The Master of Winterbourne
‘Creaking board?’ Matthew looked puzzled, then his brow cleared. ‘Ah, yes, the parlour floor. A small matter, the barn roof is of greater import, Master Weldon. Perhaps you can spare me some time after dinner to go over the affairs of the estate.’ He made it an invitation, but both men knew it was a command and that Robert would spare as much time as the new master demanded.
‘I am at your disposal, sir.’ Robert bowed. ‘I will attend you this afternoon if you would care to come to the estate-room.’
Henrietta watched Alice and Robert disappear through the back door with a sinking heart. She cast round for an excuse to leave and, finding none, was forced to comply when Matthew offered her his arm and said, ‘Walk with me, Mistress. Can we get to the gardens through this gate?’
‘If you don't mind crossing the drying lawns.’ Henrietta rested her fingertips on his sleeve and allowed him to lead her out of the yard and across the close-clipped turf where two laundry maids were spreading out sheets in the warm sunshine. The girls straightened up, bobbing curtsies, giggling and blushing at their first sight of the new master.
‘A cheerful collection of servants you have here,’ Matthew remarked drily as he opened the wicket gate into the knot garden. ‘Everywhere I go I'm greeted with smiles and blushes.’
‘They are a pack of silly wenches who will giggle at any personable man, whatever his station,’ Henrietta retorted without thinking.
‘So you consider me personable? I thank you, Henrietta, for that compliment at least.’
‘You have a mirror, I presume, sir? You do not need me to flatter you.’
Matthew's lips twitched but he didn't rise to the bait, bending instead to pick a clove-scented pink. ‘On the subject of servants, cousin, is Weldon betrothed to that maidservant of yours? Because, if not, the sooner they are, the better.’
Henrietta stared at him blankly. How could he know about Alice and Robert?
He misinterpreted her puzzlement. ‘I assume the child she is carrying is his?’
‘How did you know?’
‘My wife had the same look about her when she was carrying our son.’
‘But you said you had no children,’ Henrietta blurted out, then stopped at the sight of his face.
‘Matthew, forgive me, that was clumsy. Did he… did he die too?’
‘She died bearing him. He lived a scant two days longer.’ His face showed no emotion, but his clipped voice, the vicious jerk with which he threw the crushed pink from him, told her everything she needed to know.

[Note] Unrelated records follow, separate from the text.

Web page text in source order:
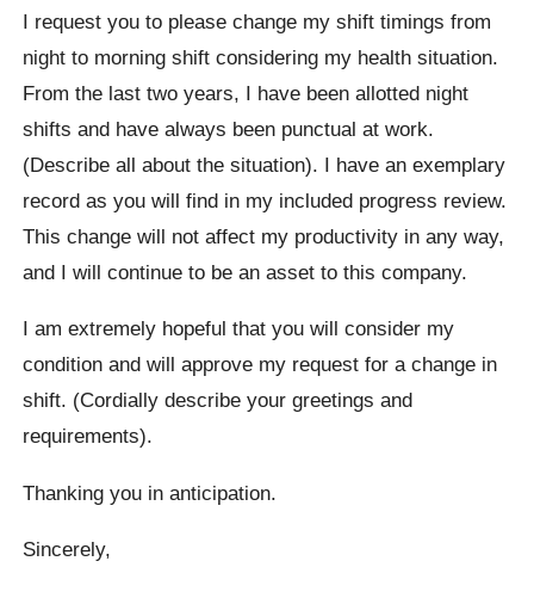
I request you to please change my shift timings from
night to morning shift considering my health situation.
From the last two years, I have been allotted night
shifts and have always been punctual at work.
(Describe all about the situation). I have an exemplary
record as you will find in my included progress review.
This change will not affect my productivity in any way,
and I will continue to be an asset to this company.
I am extremely hopeful that you will consider my
condition and will approve my request for a change in
shift. (Cordially describe your greetings and
requirements).
Thanking you in anticipation.
Sincerely,
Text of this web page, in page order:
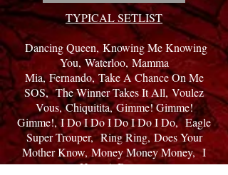
TYPICAL SETLIST
Dancing Queen,Knowing Me Knowing
You,Waterloo, Mamma
Mia,Fernando, Take A Chance On Me
SOS,The Winner Takes It All, Voulez
Vous,Chiquitita,Gimme! Gimme!
Gimme!,I Do I Do I Do I Do I Do,Eagle
Super Trouper,Ring Ring,Does Your
Mother Know, Money Money Money,I
Have A Dream
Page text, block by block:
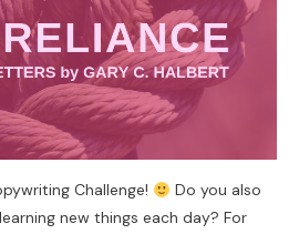
Challenge!
Do you also
new things each day? For
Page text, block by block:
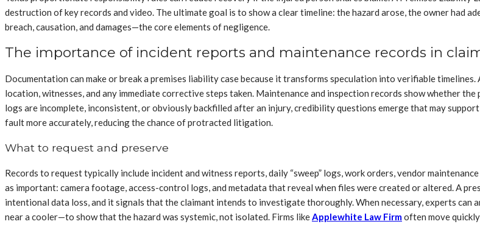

‘I should have spent more time with her at our home in Highgate, but I was too concerned with business matters in Town and I did not see how much she needed me.’

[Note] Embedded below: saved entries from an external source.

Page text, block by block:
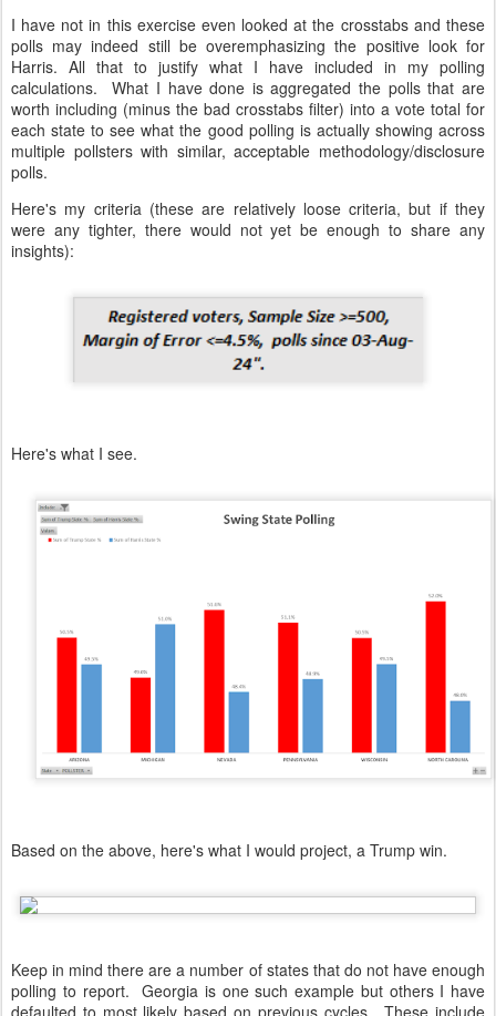
I have not in this exercise even looked at the crosstabs and these
polls may indeed still be overemphasizing the positive look for
Harris. All that to justify what I have included in my polling
calculations. What I have done is aggregated the polls that are
worth including (minus the bad crosstabs filter) into a vote total for
each state to see what the good polling is actually showing across
multiple pollsters with similar, acceptable methodology/disclosure
polls.
Here's my criteria (these are relatively loose criteria, but if they
were any tighter, there would not yet be enough to share any
insights):
Here's what I see.
Based on the above, here's what I would project, a Trump win.
Keep in mind there are a number of states that do not have enough
polling to report. Georgia is one such example but others I have
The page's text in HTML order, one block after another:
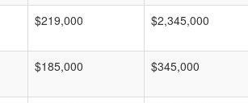
$219,000 $2,345,000
$185,000 $345,000
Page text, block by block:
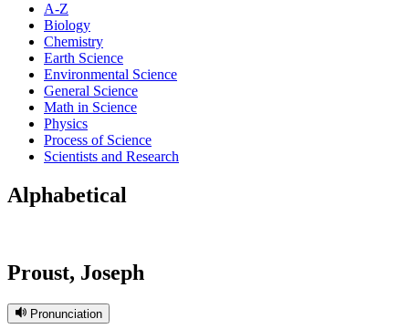
A-Z
Biology
Chemistry
Earth Science
Environmental Science
General Science
Math in Science
Physics
Process of Science
Scientists and Research
Alphabetical
Proust, Joseph
Pronunciation
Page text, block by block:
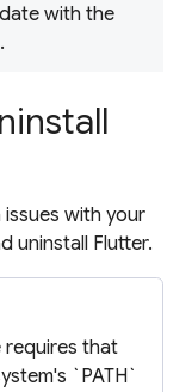
with the
with your
uninstall Flutter.
requires that
`PATH`
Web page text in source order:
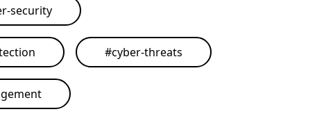
security
#cyber-threats

‘I am so sorry.’ It seemed a woefully inadequate thing to say. ‘You too have had your losses…’
‘It is in the past.’ He cut off her stumbling sympathy but his very abruptness underlined the pain in his eyes.
‘They are betrothed.' Henrietta retreated to the safer ground of someone else's marriage. ‘But Alice would not leave me before I was married.’

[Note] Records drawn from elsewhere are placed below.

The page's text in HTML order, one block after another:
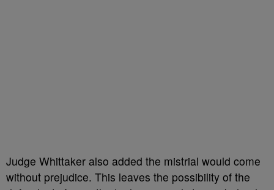
Judge Whittaker also added the mistrial would come
without prejudice. This leaves the possibility of the
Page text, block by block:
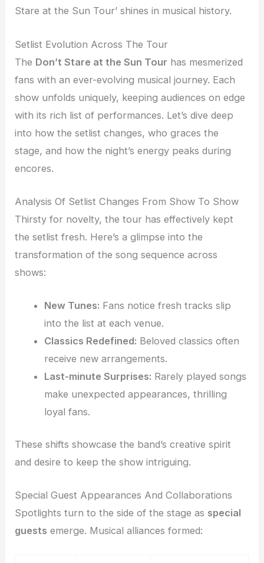
Stare at the Sun Tour’ shines in musical history.
Setlist Evolution Across The Tour
The Don’t Stare at the Sun Tour has mesmerized
fans with an ever-evolving musical journey. Each
show unfolds uniquely, keeping audiences on edge
with its rich list of performances. Let’s dive deep
into how the setlist changes, who graces the
stage, and how the night’s energy peaks during
encores.
Analysis Of Setlist Changes From Show To Show
Thirsty for novelty, the tour has effectively kept
the setlist fresh. Here’s a glimpse into the
transformation of the song sequence across
shows:
New Tunes: Fans notice fresh tracks slip
into the list at each venue.
Classics Redefined: Beloved classics often
receive new arrangements.
Last-minute Surprises: Rarely played songs
make unexpected appearances, thrilling
loyal fans.
These shifts showcase the band’s creative spirit
and desire to keep the show intriguing.
Special Guest Appearances And Collaborations
Spotlights turn to the side of the stage as special
guests emerge. Musical alliances formed:
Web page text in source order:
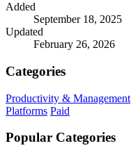
Added
September 18, 2025
Updated
February 26, 2026
Categories
Productivity & Management
Platforms Paid
Popular Categories
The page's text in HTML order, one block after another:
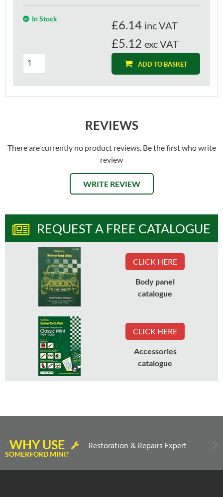
In Stock £6.14 inc VAT
£5.12 exc VAT
ADD TO BASKET
REVIEWS
There are currently no product reviews. Be the first who write
review
WRITE REVIEW
REQUEST A FREE CATALOGUE
CLICK HERE
Body panel
catalogue
CLICK HERE
Accessories
catalogue
WHY USE
SOMERFORD MINI?
Restoration & Repairs Expert
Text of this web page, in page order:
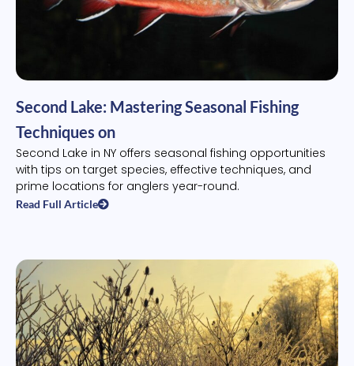
Second Lake: Mastering Seasonal Fishing
Techniques on
Second Lake in NY offers seasonal fishing opportunities
with tips on target species, effective techniques, and
prime locations for anglers year-round.
Read Full Article
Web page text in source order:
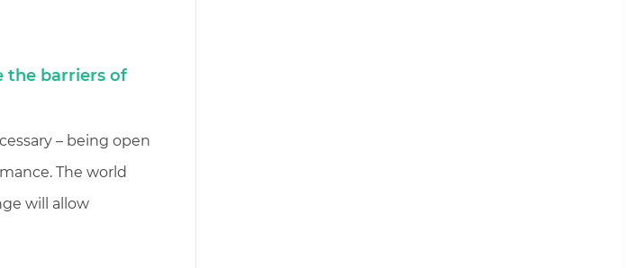
the barriers of
– being open
The world
will allow
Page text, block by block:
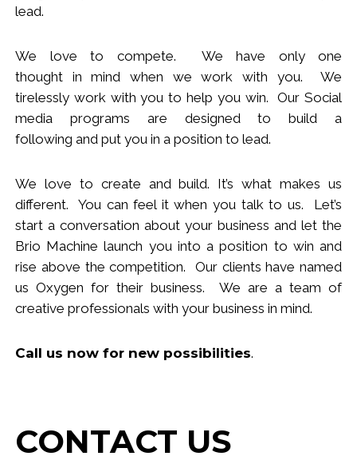
lead.
We love to compete. We have only one
thought in mind when we work with you. We
tirelessly work with you to help you win.
Our Social
media programs are designed to build a
following and put you in a position to lead.
We love to create and build. It’s what makes us
different. You can feel it when you talk to us. Let’s
start a conversation about your business and let the
Brio Machine launch you into a position to win and
rise above the competition. Our clients have named
us Oxygen for their business. We are a team of
creative professionals with your business in mind.
Call us now for new possibilities.
CONTACT US

‘There would be no need for her to leave you. I have no intention of supplanting Weldon as steward. The man is obviously able and the affairs of the estate are in good order. I suggest you make arrangements for their wedding as soon as maybe.’
‘Yes, I will do so. It will be a weight off my mind. Does this mean you have reconsidered your threat to dismiss all my people?’ She had to make certain.
‘Do you believe I would have done that? You were living a fantasy, thinking you could go to the Low Countries and I had to focus your mind, that is all. You called me Matthew just now,’ he added. Henrietta couldn't tell from his tone if he was teasing or reproving.
‘I am sorry, it was forward of me,’ she began stiffly, swallowing her resentment that he had tricked her but knowing he was right, then broke off as he took her gently by the shoulders.
‘I liked it, Henrietta. Why are we wasting our time discussing other people's betrothals when we can think about our own?’
Henrietta felt the world go still and silent around her, conscious only of the warmth of his palms cupping her shoulders, the nearness of his body, the promise in those deep green eyes.
‘Tonight Lawyer Stone shall draw up the papers and witness our promise. And then, my dear Henrietta, we will be bound by an indissoluble vow.’
Listening to his voice, suddenly husky, feeling the tension in his body, Henrietta was aware of her own instinctive response to him. She knew many couples regarded betrothal as tantamount to marriage and that to all but the most strait-laced Puritan it was no shame to anticipate the wedding night. And that, she had no doubt, was precisely what Matthew was about with these soft words. He didn't love her, of course, but he did desire her, that was plain.
He had no need to marry her to get Winterbourne for it was already firmly in his hands. He didn't even need to marry her to protect her position, he could give her enough money to join her aunt and uncle in the Low Countries and everyone would consider he had discharged his duty. But he was a man with a man's needs and marriage to her was an uncomplicated way of fulfilling his desires for a wife in his bed and a son to inherit Winterbourne.
He would tolerate her Royalist sympathies because he desired her, not because he wanted to please her, or even cared what she thought. And she had already tasted his cold displeasure when she'd tried to stand up to him.